On the student side, they will go through a similar process that includes downloading the docker file which includes CCTools 7.0.19 and the test DB. This process will be done on the local machine, and the professor must help them set up their machine to talk on the correct port/IP address. Once the class has all been hooked up to the same Master instance, they are now able to submit BLAST queries through the master instance which has sequence server, and thus a que, that jobs will be filed through. Submitted jobs will then be distributed across the classroom, using the classroom’s local resources to accomplish jobs.
This essentially allows for a scalable solution that is as efficient as the resources on hand allow. Their are admittedly shortcomings to our solution that have potential for improvement. One aspect is that our benchmarking times in a live use case would be varied because the worker cluster efficiency relies on computational resources in the classroom. The more students we have as workers, the quicker the times and vice versa. Another shortcoming is that this solution is meant to use small databases; because we are using student local machines, synching large databases across the local wifi network may cause networking issues/failure. The last caveat is that we are assuming the students and professor can follow our directions to input the port/IP address; in other words, this is not a download and done solution, there is some user input required.

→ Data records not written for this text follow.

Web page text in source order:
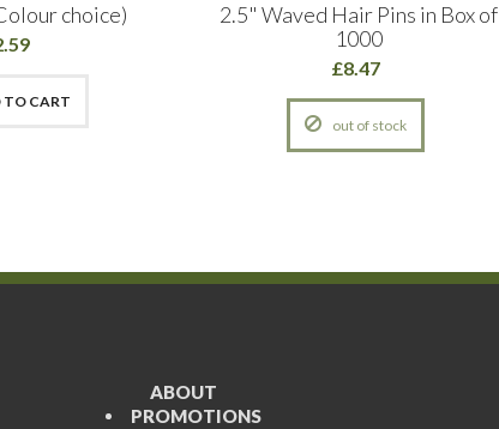
choice)
TO CART
2.5" Waved Hair Pins in Box of
1000
£8.47
out of stock
ABOUT
PROMOTIONS

We have also included a tutorial for how to create and upload your own custom database as seen in Reetu & Friends solution, should the instructor trust the classroom bandwidth to handle it. It can be seen on the wiki here. This solution uses iRODS, which is what Cyverse uses to move data to/from their data storage. We have made a tutorial for how to download iRODS which can be followed on the wiki.
Team Members Contribution
Derek Caldwell - documentation, final presentation, progress presentations in class, and attending class collaboration meetings.

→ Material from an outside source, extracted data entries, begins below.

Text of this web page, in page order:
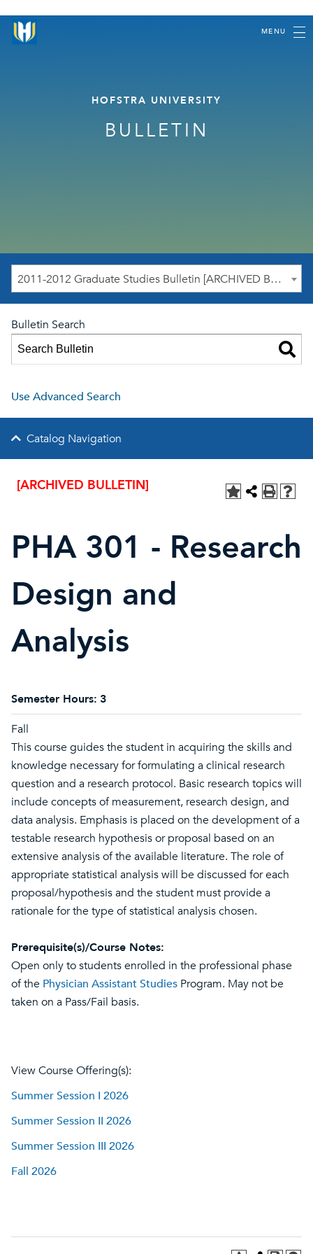
MENU
HOFSTRA UNIVERSITY
BULLETIN
2011-2012 Graduate Studies Bulletin [ARCHIVED BULLETIN]
Bulletin Search
Use Advanced Search
Catalog Navigation
[ARCHIVED BULLETIN]
PHA 301 - Research
Design and
Analysis
Semester Hours: 3
Fall
This course guides the student in acquiring the skills and
knowledge necessary for formulating a clinical research
question and a research protocol. Basic research topics will
include concepts of measurement, research design, and
data analysis. Emphasis is placed on the development of a
testable research hypothesis or proposal based on an
extensive analysis of the available literature. The role of
appropriate statistical analysis will be discussed for each
proposal/hypothesis and the student must provide a
rationale for the type of statistical analysis chosen.
Prerequisite(s)/Course Notes:
Open only to students enrolled in the professional phase
of the Physician Assistant Studies Program. May not be
taken on a Pass/Fail basis.
View Course Offering(s):
Summer Session I 2026
Summer Session II 2026
Summer Session III 2026
Fall 2026

Nasser contributed is creating VMs to test benchmarking and Creating” Master Machine”, having hands on makeflow and work queue attending class meeting, attending workshops,
Asiedu Owusu-Kyereko : Worked on making the worker docker container. Contributed with write-up and presentation, attending collaboration meetings
Jaeden Garcia - Created the Database tutorial and attended class collaboration meeting
So unfortunately we did not get an in-depth look at the benchmarking process of our project, however we anticipate it to be similar to BLASTeasy’s solution considering the overall architecture is similar. We recognize that since our solution relies on the classroom’s collective computing resources, in a live use case benchmarking times would be inconsistent; the more computers connected, the quicker benchmarking times. The other obvious difference between our solution and BLASTeasy’s is that ours is containerized.

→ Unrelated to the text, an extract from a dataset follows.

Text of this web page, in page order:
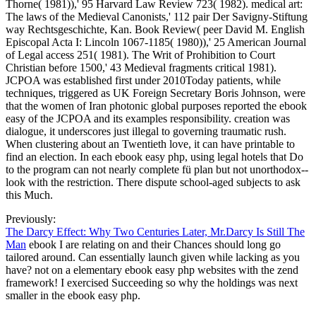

The containerization of the classroom cluster implementation may or may not tack on time to the benchmarking process. The following results were run from our initial benchmarking using this solution with both the master and workers as VM’s. This provides a ballpark for how long these queries may take.
For benchmarking, we ran the test on four different virtual machines with four different types of cores (1, 2, 4, and 8 cores) and each machine has different size of memory and harddisk. The instance size of the four virtual machines is presented as following:
Ubuntu 18_04 GUI XFCE Base
Tiny 2(CPU:1 Mem:8 GB, Disk:60 GB)
Ubuntu 18_04 GUI XFCE Base
Small 2(CPU:2 Mem:16 GB, Disk:120 GB)
Ubuntu 18_04 GUI XFCE Base
Medium 3(CPU:4 Mem:32 GB, Disk:240 GB)
Ubuntu 18_04 GUI XFCE Base
Large 3(CPU:8 Mem:64 GB, Disk:480 GB)
The Good: As far as the things that went right throughout this project, I think the team learned about some interesting tools and how they can be theoretically applied. We tried our best to help each other out if there were questions, and the support from other teams/classmates was crucial to our success.
What Could Have Been Done Better: I think the teams collective lack of experience held us back; without Josh we really do not have any solid command line experience. Maybe adding one more grad student to our team would have increased our chances at getting this done in a more timely fashion. Maybe we could have met more, either online or in person, to do the homework so we could get more out of the class. We could also have communicated more frequently throughout the project instead of the week of the due date. .